Атомы у нас дома (Ферми) - страница 198

Покончив с вычислениями, Энрико сел в танк Шермана, специально оборудованный изнутри свинцовой защитой от излучения, и покатил осматривать воронку, вырытую бомбой в пустыне. Все пораженное взрывом пространство в радиусе около 400 ярдов[32] покрылось, словно глазурью, каким-то зеленым стеклообразным веществом. Возможно, что это был песок, который расплавился и затем снова затвердел. Воронка эта нисколько не была похожа на Метеорный кратер.

После Хиросимы события быстро следовали одно за другим. Вторую бомбу бросили на Нагасаки. Россия стремительно закончила свою войну с Японией. Япония сложила оружие. И словно эхо, разбуженное взрывом атомной бомбы, прокатилось по Лос-Аламосу и вызвало ответный взрыв давно сдерживаемых чувств и вопросов.

Женщины желали знать все! И сейчас же! Но обо многом тогда еще нельзя было говорить, нельзя и теперь. Дети праздновали окончание войны шумными парадами: торжественным маршем во главе с оркестром, барабанившим крышками и ложками по кастрюлям и сковородкам, они прошли по всему городку, останавливаясь перед каждым домом. Мужчины смотрели на плоды дел своих, и внезапно у них появилось желание высказаться.

Так по-разному откликнулись у нас на эти события мужчины, женщины и дети, и, пожалуй, меньше всего можно удивляться тому, как реагировали женщины. Они вели себя так, как вела бы себя любая женщина при подобных обстоятельствах. В первую минуту они были совершенно ошеломлены, а потом прониклись чувством необыкновенной гордости. Прежде всего они гордились делами своих мужей, но в какой-то мере и своим участием в общем деле.

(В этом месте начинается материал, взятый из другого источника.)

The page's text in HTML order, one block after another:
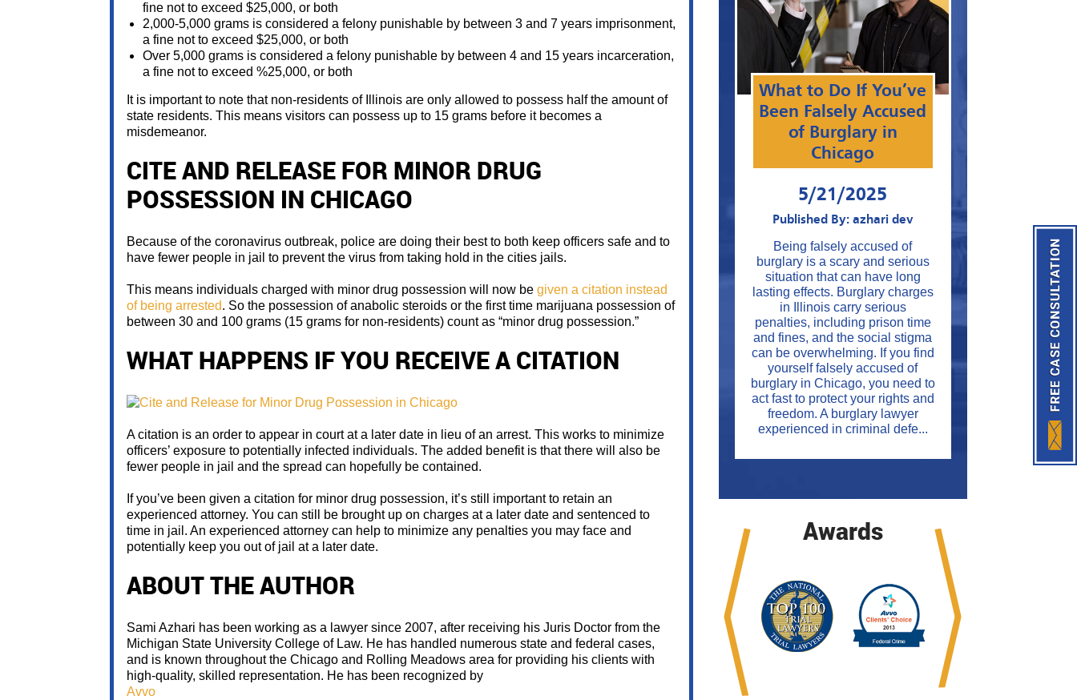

Весь мир славил великое открытие, которое их мужья поднесли в дар Америке. Не удивительно, что они восхищались своими мужьями. Но когда в хор громких славословий ворвались голоса, осуждавшие атомную бомбу, и со всех сторон послышались возгласы: «варварство», «ужас», «преступление в Хиросиме», «массовое убийство» — тогда жены начали понемногу трезветь. У них стали появляться сомнения, они недоумевали, пробовали разобраться в своих чувствах, но разрешить это противоречие было не так-то легко.

Дети, вроде моих, в том возрасте, когда они уже кое-что начинают соображать, вдруг как-то неожиданно для себя узнали, что их отцы, которые всегда делали то, что им полагалось делать, то есть те самые люди, которые распекали их, объясняли им, как пользоваться каким-нибудь химическим прибором, как решить задачу по геометрии, которые ужасно долго брились в ванной комнате, носили белые значки на пиджаках, приходили домой только поесть и снова бежали на работу, люди, к которым они до такой степени привыкли, что им и в голову не приходило подумать, какова им цена… оказывается, очень важные люди. Может быть, даже поважней, чем папа такого-то, а он «капитан армии» — в представлении Джулио этот капитан был такой важный человек, что важней и вообразить нельзя. Имена их отцов печатались теперь жирными буквами в газетах. А они, их дети, жили, оказывается, в таком месте, название которого газеты помешают в заголовках. Их школа в Лос-Аламосе всегда казалась им маленькой и тесной, в ней все было куда хуже, чем в их прежних, столичных школах, и Нелла ужасно возмущалась, что у них в старшем отделении два разных класса посадили вместе в одну комнату. Но теперь все это вдруг стало предметом гордости. Ведь в газетах-то писали про лос-аламосскую школу, а не про те, столичные! А учительницы Неллы были жены этих самых великих ученых — миссис Роберт Вильсон и миссис Сирил Смит. Наши дети, и дети Пайерлсов, и другие дети их возраста без конца обсуждали все эти подробности и все больше и больше проникались сознанием собственной важности.